[Records excerpted from a collection]

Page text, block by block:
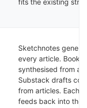
fits the existing
Sketchnotes
every article. Book
synthesised from
Substack drafts
from articles. Each
feeds back into the
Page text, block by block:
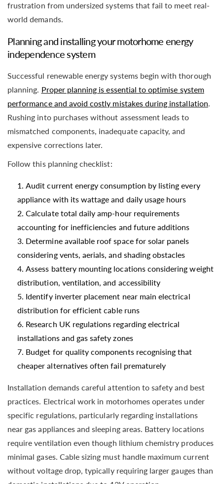
frustration from undersized systems that fail to meet real-
world demands.
Planning and installing your motorhome energy
independence system
Successful renewable energy systems begin with thorough
planning. Proper planning is essential to optimise system
performance and avoid costly mistakes during installation
Rushing into purchases without assessment leads to
mismatched components, inadequate capacity, and
expensive corrections later.
Follow this planning checklist:
Audit current energy consumption by listing every
appliance with its wattage and daily usage hours
Calculate total daily amp-hour requirements
accounting for inefficiencies and future additions
Determine available roof space for solar panels
considering vents, aerials, and shading obstacles
Assess battery mounting locations considering weight
distribution, ventilation, and accessibility
Identify inverter placement near main electrical
distribution for efficient cable runs
Research UK regulations regarding electrical
installations and gas safety zones
Budget for quality components recognising that
cheaper alternatives often fail prematurely
Installation demands careful attention to safety and best
practices. Electrical work in motorhomes operates under
specific regulations, particularly regarding installations
near gas appliances and sleeping areas. Battery locations
require ventilation even though lithium chemistry produces
minimal gases. Cable sizing must handle maximum current
without voltage drop, typically requiring larger gauges than
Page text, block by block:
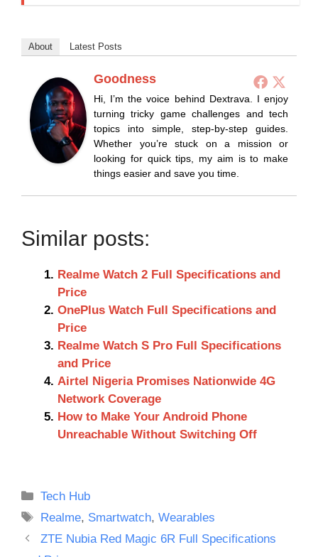
About Latest Posts
Goodness
Hi, I’m the voice behind Dextrava. I enjoy
turning tricky game challenges and tech
topics into simple, step-by-step guides.
Whether you’re stuck on a mission or
looking for quick tips, my aim is to make
things easier and save you time.
Similar posts:
Realme Watch 2 Full Specifications and
Price
OnePlus Watch Full Specifications and
Price
Realme Watch S Pro Full Specifications
and Price
Airtel Nigeria Promises Nationwide 4G
Network Coverage
How to Make Your Android Phone
Unreachable Without Switching Off
Categories
Tech Hub
Tags
Realme, Smartwatch,Wearables
ZTE Nubia Red Magic 6R Full Specifications
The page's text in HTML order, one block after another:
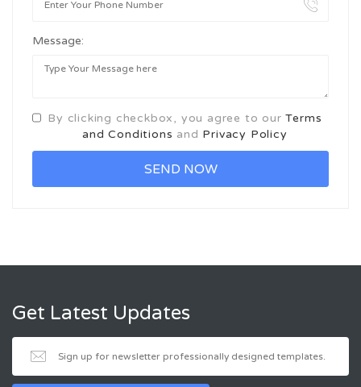
Message:
By clicking checkbox, you agree to ourTerms
and Conditions and Privacy Policy
Get Latest Updates
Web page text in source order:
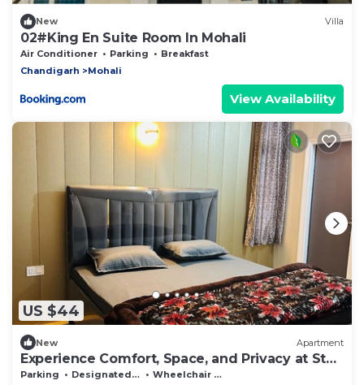
New Villa
02#King En Suite Room In Mohali
Air Conditioner Parking
Breakfast
Chandigarh
Mohali
View Availability
US $44
New Apartment
Experience Comfort, Space, and Privacy at Stay
Royal Landran 3 BHK
Parking Designated Smoking Area
Wheelchair Accessible
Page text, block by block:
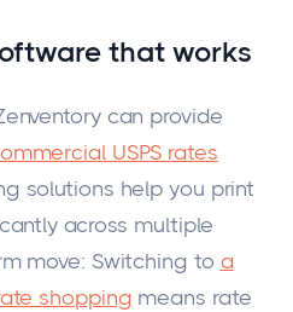
that works
can provide
USPS rates
solutions help you print
across multiple
move: Switching to a
shopping means rate
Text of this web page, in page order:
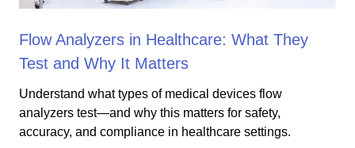
Flow Analyzers in Healthcare: What They
Test and Why It Matters
Understand what types of medical devices flow
analyzers test—and why this matters for safety,
accuracy, and compliance in healthcare settings.
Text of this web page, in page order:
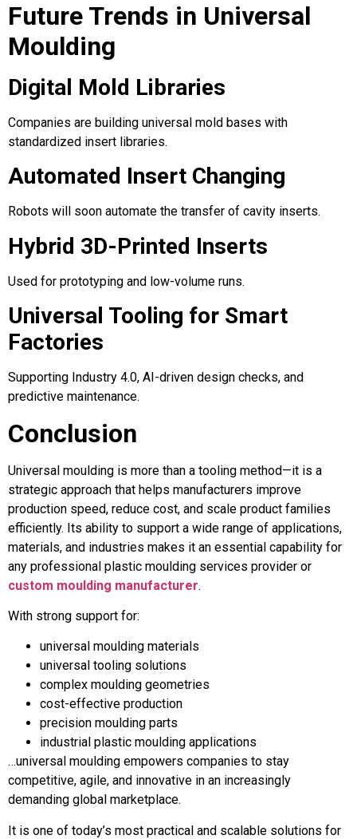
Future Trends in Universal
Moulding
Digital Mold Libraries
Companies are building universal mold bases with
standardized insert libraries.
Automated Insert Changing
Robots will soon automate the transfer of cavity inserts.
Hybrid 3D-Printed Inserts
Used for prototyping and low-volume runs.
Universal Tooling for Smart
Factories
Supporting Industry 4.0, AI-driven design checks, and
predictive maintenance.
Conclusion
Universal moulding is more than a tooling method—it is a
strategic approach that helps manufacturers improve
production speed, reduce cost, and scale product families
efficiently. Its ability to support a wide range of applications,
materials, and industries makes it an essential capability for
any professional plastic moulding services provider or
custom moulding manufacturer.
With strong support for:
universal moulding materials
universal tooling solutions
complex moulding geometries
cost-effective production
precision moulding parts
industrial plastic moulding applications
…universal moulding empowers companies to stay
competitive, agile, and innovative in an increasingly
demanding global marketplace.
It is one of today’s most practical and scalable solutions for

= EXERCISE PROMPT =
What do the entries above read from the line containing "can provide" through the line containing "standardized insert libraries."? Output those lines exactly, both ends included, with the pictures left out.

= SOLUTION TO THE EXERCISE =
can provide
USPS rates
solutions help you print
across multiple
move: Switching to a
shopping means rate
Text of this web page, in page order:
Flow Analyzers in Healthcare: What They
Test and Why It Matters
Understand what types of medical devices flow
analyzers test—and why this matters for safety,
accuracy, and compliance in healthcare settings.
Text of this web page, in page order:
Future Trends in Universal
Moulding
Digital Mold Libraries
Companies are building universal mold bases with
standardized insert libraries.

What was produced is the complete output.